Current gait rehabilitation programs and measures are mainly focussed on walking speed (Dickstein, 2008). However, being able to walk fast does not necessarily mean improved quality and safety of walking. Recently, many studies are investigating feasibility and success of gait adaptability training (Heeren et al., 2013; K. L. Hollands et al., 2015; Timmermans et al., 2016; van Ooijen et al., 2015; van Ooijen et al., 2013). Multiple attempts have been made to investigate the mechanisms limiting gait adaptability by target stepping when walking. In these studies multiple methods and measures have been used to asses stepping accuracy. Stepping from standing (Nonnekes et al., 2010; Reynolds & Day, 2005a), over ground walking to targets (K. L. Hollands et al., 2016; Lindemann et al., 2013) and treadmill walking to targets (Hoogkamer et al., 2015; Mazaheri et al., 2015; Mazaheri et al., 2014; Peper et al., 2015). Target stepping paradigms have been used mainly with healthy adults, using various outcome measures such as walking speed (K. L. Hollands et al., 2016; Lindemann et al., 2013), task success (K. L. Hollands et al., 2016; Hoogkamer et al., 2015), stepping error normalized to step length (Mazaheri et al., 2015), variable error (Lindemann et al., 2013; Mazaheri et al., 2014) and absolute error (Nonnekes et al., 2010; Reynolds & Day, 2005a). This great spread of methodologies and use of measures makes it complicated to
compare results and gain definite understanding of limitations of foot placement control in stroke survivors, but also in other populations that are prone to falls.
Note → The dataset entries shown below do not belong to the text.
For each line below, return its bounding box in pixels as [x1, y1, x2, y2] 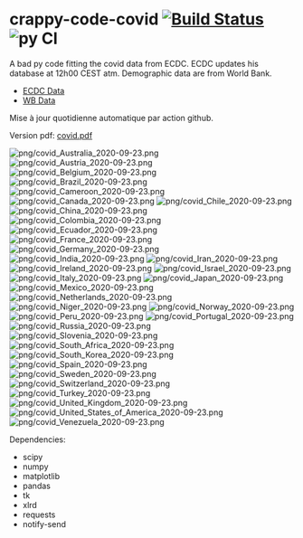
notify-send [22, 518, 66, 529]
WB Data [22, 95, 56, 106]
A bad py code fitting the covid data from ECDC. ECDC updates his [9, 58, 260, 69]
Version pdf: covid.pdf [9, 129, 93, 140]
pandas [22, 480, 52, 491]
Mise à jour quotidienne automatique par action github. [9, 112, 214, 123]
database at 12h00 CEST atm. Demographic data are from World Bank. [9, 68, 273, 79]
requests [22, 509, 56, 520]

Current evidence (reviewed in Chapter: Literature review) indicates that stroke survivors may have difficulty adapting their foot placement in response to the environment. Several studies have documented that, similar to healthy older adults, stroke survivors prefer to lengthen rather than shorten their steps when avoiding obstacles (Den Otter et al., 2005; van Swigchem et al., 2013). Stroke survivors hit more obstacles, which means they are less successful, than healthy adults when the obstacles appear with limited response time; at the time of transition from stance to swing of the avoiding leg (Den Otter et al., 2005; van Swigchem et al., 2013). The preference for step lengthening rather than shortening and a decline in performance under time pressure have also been seen in healthy young adults during target stepping while walking (Hoogkamer et al., 2015). Nonnekes et al. (2010) found narrowing foot placement targets had large foot placement errors in stroke survivors. So, evidence indicates that stroke survivors may have diminished ability to adapt foot placement in some directions; particularly narrowing steps and especially under time pressure, as Den Otter et al. (2005) and van Swigchem et al. (2013) showed success declined with time pressure. Therefore, foot placement accuracy in stroke survivors is likely to be affected by the direction of adaptation and the available response time more so than in healthy young and older adults.
In the present study, the first aim is to test feasibility and robustness of the current target stepping paradigm. Secondly, this study evaluates foot placement for reactive and planned conditions as the direction of foot placement adjustment during walking. How stroke survivors and healthy adults make step length and width adjustments under time pressure. The data from this study will give a strong basis for completing a powered study to test target stepping; providing more insight in how stroke survivors adapt their gait and what factors limit accurate foot placement adaptation during walking.